[Task description]: Leave the pictures out and repeat the rest of the data below exactly.

[Available records]:
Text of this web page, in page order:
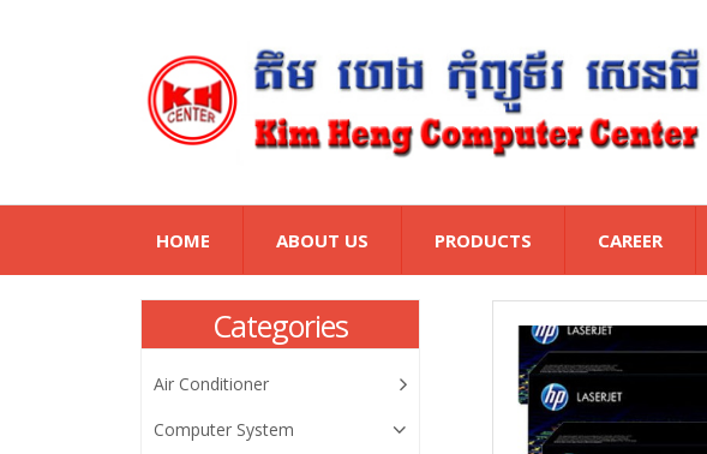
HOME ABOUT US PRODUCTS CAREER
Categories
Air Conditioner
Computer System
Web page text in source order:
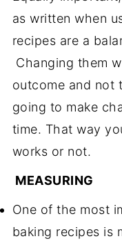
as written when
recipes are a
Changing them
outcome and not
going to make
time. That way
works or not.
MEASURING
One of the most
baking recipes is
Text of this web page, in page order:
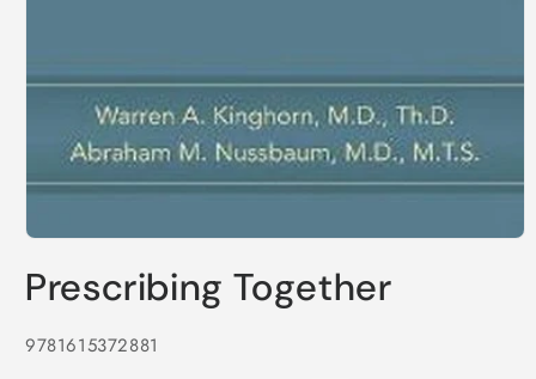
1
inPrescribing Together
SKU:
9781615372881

[Finished task]:
Text of this web page, in page order:
HOME ABOUT US PRODUCTS CAREER
Categories
Air Conditioner
Computer System
Web page text in source order:
as written when
recipes are a
Changing them
outcome and not
going to make
time. That way
works or not.
MEASURING
One of the most
baking recipes is
Text of this web page, in page order:
1
inPrescribing Together
SKU:
9781615372881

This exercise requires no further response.